Por Ernestina Blanco | Esto No Está Chequeado | Ilustración: Digital Snatch | #FiccionesEzeicenses
Dicen que saltó por el balcón, otros sostienen que la caída fue accidental. Ambas versiones me parecen poco creíbles o demasiado improbables. Ubicado también en el tercer piso, pero en el edificio gemelo, mi departamento permitió que fuese espectador privilegiado del desenlace y de episodios sueltos de una historia que acaso no sea la que cuente.
A ellos los recuerdo como un par de treintañeros enamorados, alegres, despreocupados. Sé que la mudanza se realizó en marzo porque preparaba mis clases del primer cuatrimestre cuando me pidieron que moviera el auto para que el camión estacionara. Enseguida incorporaron sus sonrisas a la ronda de saludos cotidianos. Muchos días iguales cobraron su cuota de tiempo y se marcharon sin dejar recibo hasta que, justo al concluir octubre, apareció el gato. El anciano del segundo, al que yo le disgustaba tanto como los felinos, juró que el animal me había seguido. Ignorado por mí, permaneció sentado junto a la puerta de entrada, abrazado por la cola, en actitud de espera; ellos lo vieron y se conmovieron. Sin más, lo acogieron en sus vidas: el pelaje blanco y negro lo asemejaba a un peluche de panda, con su carga simbólica de yin y yang, de armonía y de buena suerte.

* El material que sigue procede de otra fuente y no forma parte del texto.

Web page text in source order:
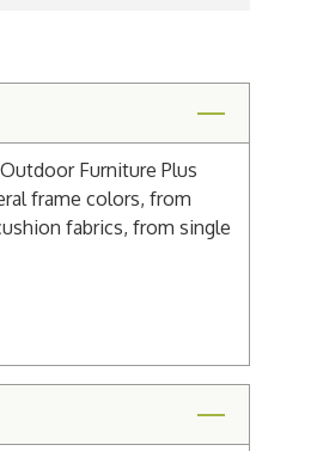
Furniture Plus
frame colors, from
fabrics, from single
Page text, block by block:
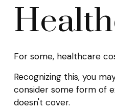
For some, healthcare
Recognizing this, you
consider some form of
doesn't cover.
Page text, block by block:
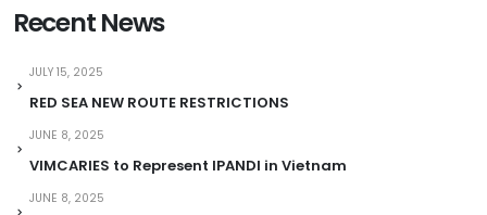
Recent News
RED SEA NEW ROUTE RESTRICTIONS
JULY 15, 2025
VIMCARIES to Represent IPANDI in Vietnam
JUNE 8, 2025
JUNE 8, 2025
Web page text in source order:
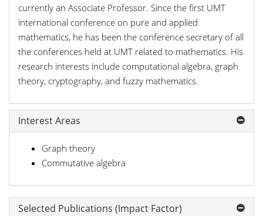
currently an Associate Professor. Since the first UMT
international conference on pure and applied
mathematics, he has been the conference secretary of all
the conferences held at UMT related to mathematics. His
research interests include computational algebra, graph
theory, cryptography, and fuzzy mathematics.
Interest Areas
Graph theory
Commutative algebra
Selected Publications (Impact Factor)
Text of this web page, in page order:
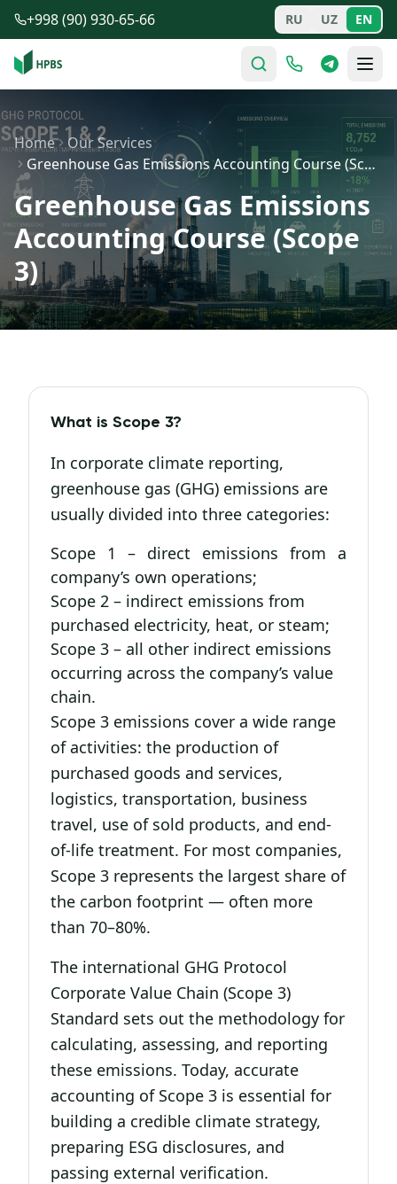
Skip to main content
+998 (90) 930-65-66 RU UZ EN
Home
Our Services
Greenhouse Gas Emissions Accounting Course (Scope 3)
Greenhouse Gas Emissions
Accounting Course (Scope
3)
What is Scope 3?
In corporate climate reporting,
greenhouse gas (GHG) emissions are
usually divided into three categories:
Scope 1 – direct emissions from a
company’s own operations;
Scope 2 – indirect emissions from
purchased electricity, heat, or steam;
Scope 3 – all other indirect emissions
occurring across the company’s value
chain.
Scope 3 emissions cover a wide range
of activities: the production of
purchased goods and services,
logistics, transportation, business
travel, use of sold products, and end-
of-life treatment. For most companies,
Scope 3 represents the largest share of
the carbon footprint — often more
than 70–80%.
The international GHG Protocol
Corporate Value Chain (Scope 3)
Standard sets out the methodology for
calculating, assessing, and reporting
these emissions. Today, accurate
accounting of Scope 3 is essential for
building a credible climate strategy,
preparing ESG disclosures, and
passing external verification.
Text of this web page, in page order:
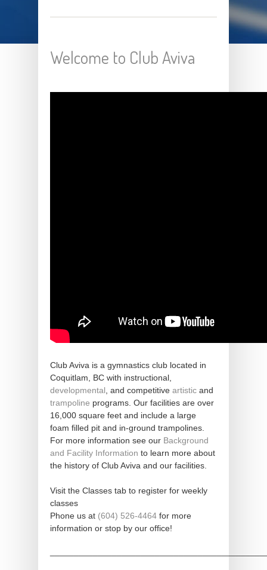
Welcome to Club Aviva
Club Aviva is a gymnastics club located in
Coquitlam, BC with instructional,
developmental , and competitive artistic and
trampoline programs. Our facilities are over
16,000 square feet and include a large
foam filled pit and in-ground trampolines.
For more information see our Background
and Facility Information to learn more about
the history of Club Aviva and our facilities.
Visit the Classes tab to register for weekly
classes
Phone us at (604) 526-4464 for more
information or stop by our office!
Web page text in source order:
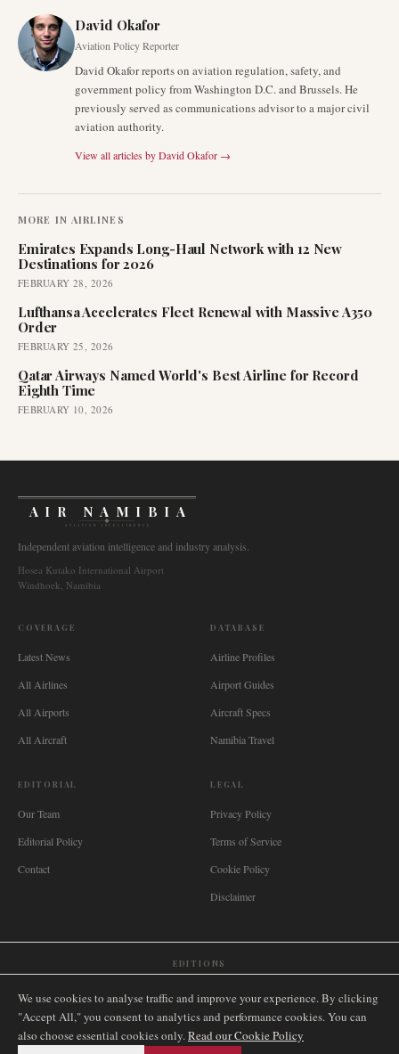
David Okafor
Aviation Policy Reporter
David Okafor reports on aviation regulation, safety, and
government policy from Washington D.C. and Brussels. He
previously served as communications advisor to a major civil
aviation authority.
View all articles byDavid Okafor →
MORE IN AIRLINES
Emirates Expands Long-Haul Network with 12 New
Destinations for 2026
FEBRUARY 28, 2026
Lufthansa Accelerates Fleet Renewal with Massive A350
Order
FEBRUARY 25, 2026
Qatar Airways Named World's Best Airline for Record
Eighth Time
FEBRUARY 10, 2026
AIR NAMIBIA
AVIATION INTELLIGENCE
Independent aviation intelligence and industry analysis.
Hosea Kutako International Airport
Windhoek, Namibia
COVERAGE
Latest News
All Airlines
All Airports
All Aircraft
DATABASE
Airline Profiles
Airport Guides
Aircraft Specs
Namibia Travel
EDITORIAL
Our Team
Editorial Policy
Contact
LEGAL
Privacy Policy
Terms of Service
Cookie Policy
Disclaimer
EDITIONS
🇿🇦 South Africa Singapore🇩🇪 Deutschland Nederland 🇫🇷 France
🇮🇹 Italia🇪🇸 España🇧🇷 Brasil🇸🇪 Sverige🇳🇴 Norge🇩🇰
We use cookies to analyse traffic and improve your experience. By clicking
"Accept All," you consent to analytics and performance cookies. You can
also choose essential cookies only.Read our Cookie Policy
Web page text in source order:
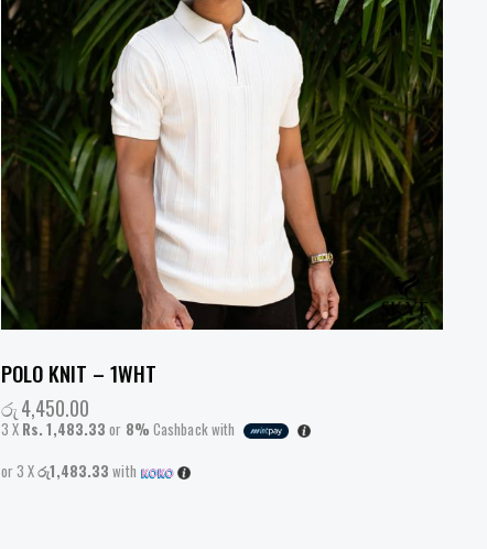
POLO KNIT – 1WHT
රු4,450.00
3 X Rs. 1,483.33 or 8% Cashback with
or 3 Xරු1,483.33 with
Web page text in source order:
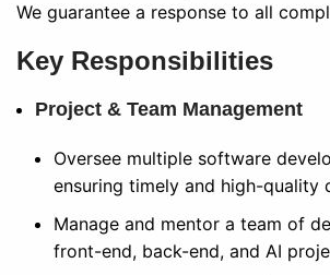
We guarantee a response to all
Key Responsibilities
Project & Team Management
Oversee multiple software
ensuring timely and high-quality
Manage and mentor a team of
front-end, back-end, and AI
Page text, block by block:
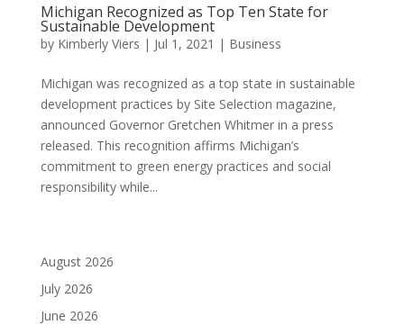
Michigan Recognized as Top Ten State for
Sustainable Development
by Kimberly Viers | Jul 1, 2021 | Business
Michigan was recognized as a top state in sustainable
development practices by Site Selection magazine,
announced Governor Gretchen Whitmer in a press
released. This recognition affirms Michigan’s
commitment to green energy practices and social
responsibility while...
August 2026
July 2026
June 2026
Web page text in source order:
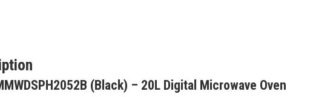
(Black) – 20L Digital Microwave Oven
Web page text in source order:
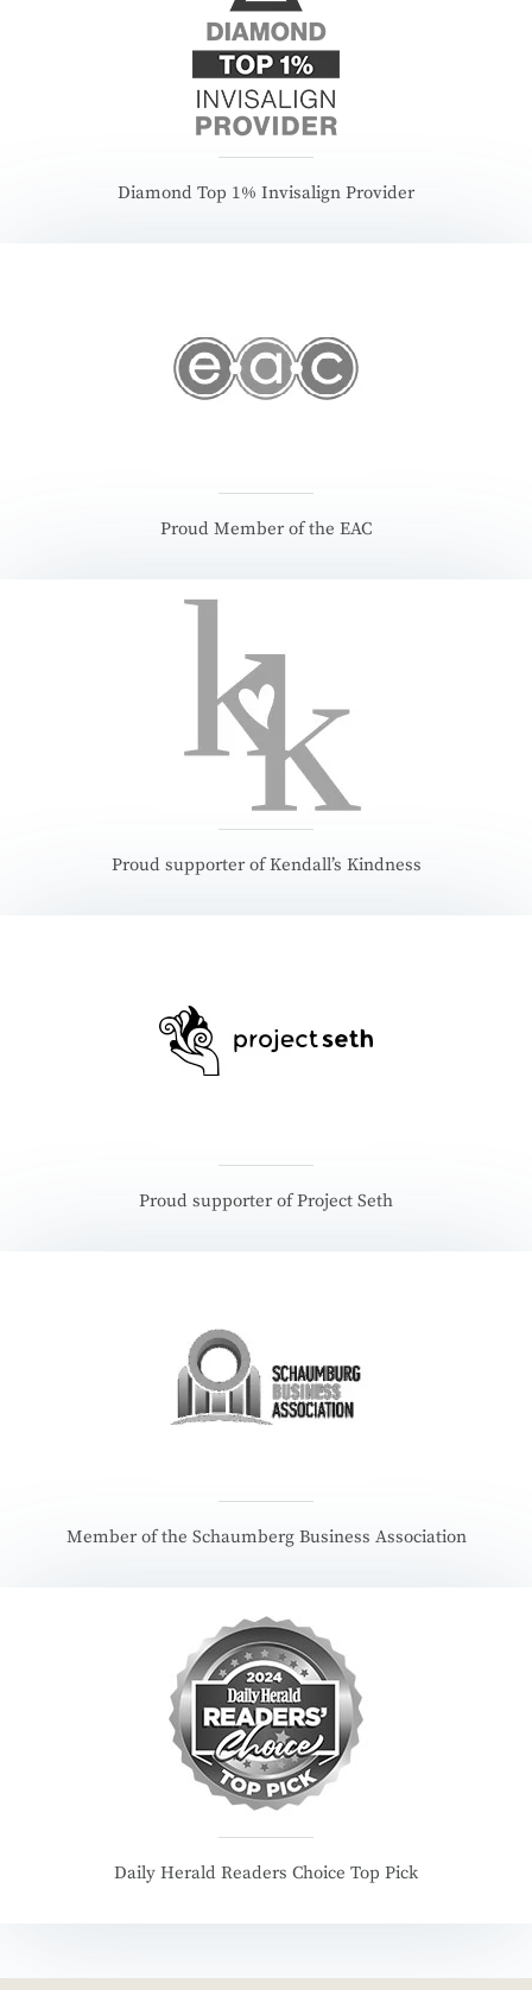
Diamond Top 1% Invisalign Provider
Proud Member of the EAC
Proud supporter of Kendall’s Kindness
Proud supporter of Project Seth
Member of the Schaumberg Business Association
Daily Herald Readers Choice Top Pick

Al final de la primavera, la pareja comenzó a discutir y hacia el verano, las disputas arreciaron; frecuentes y violentas, perforaron la indiferencia vecinal en el pequeño condominio de Canning. A través de las ventanas abiertas a causa de los cortes de luz, aquellas peleas caldeaban el aire en las viviendas y sus habitantes transpiraban mal humor. Harto, alguien encaró la solución final: al subir o bajar las cortinas del escritorio, observé un cartel de venta en el segundo piso de enfrente; semanas después, colgaron otro en el primero.
Aquella tarde, corrí abajo y llegué casi al mismo tiempo que dos patrulleros y una ambulancia convocados por los vecinos. Esto último me lo informó la divorciada que vivía en la planta baja, con quien había compartido unas pocas salidas y unas cuantas noches para entibiar el invierno:
—Cuando llamé al 911 me dijeron que estaban en camino; se ve que no fui la primera en imaginar que esto terminaría así. ¡Tendríamos que haber hecho algo!
La policía recogió media docena de testimonios divergentes. A mi turno, expuse lo que me constaba: de pie frente al ventanal del living mientras atendía el celular, había advertido la reiterada escena, los objetos arrojados contra paredes y piso y, esta vez, el acorralamiento en el balcón. Abrí la puertaventana y, a pesar del griterío, alcancé a oír ese ruido peculiar, sordo, como de un enorme muñeco de trapo que se estrellara en el cantero de los dientes blancos, rodeado de piedras. Tras segundos de silencio absoluto, los gritos se reanudaron proferidos por vecinos desesperados:
—¡Está muerto, está muerto!
Entonces vi al gato. Cayó sobre sus patas, quizá lanzado como otro objeto más, y se alejó con la cola en alto, después de mirar un instante hacia el tercer piso, como quien se despide.
Lo que no dije es que el balcón que miró era el mío; tampoco sé si dijo adiós o “nos vemos”. Pero puse en venta el departamento y alquilé esta casa en El Trébol porque ahora tengo miedo.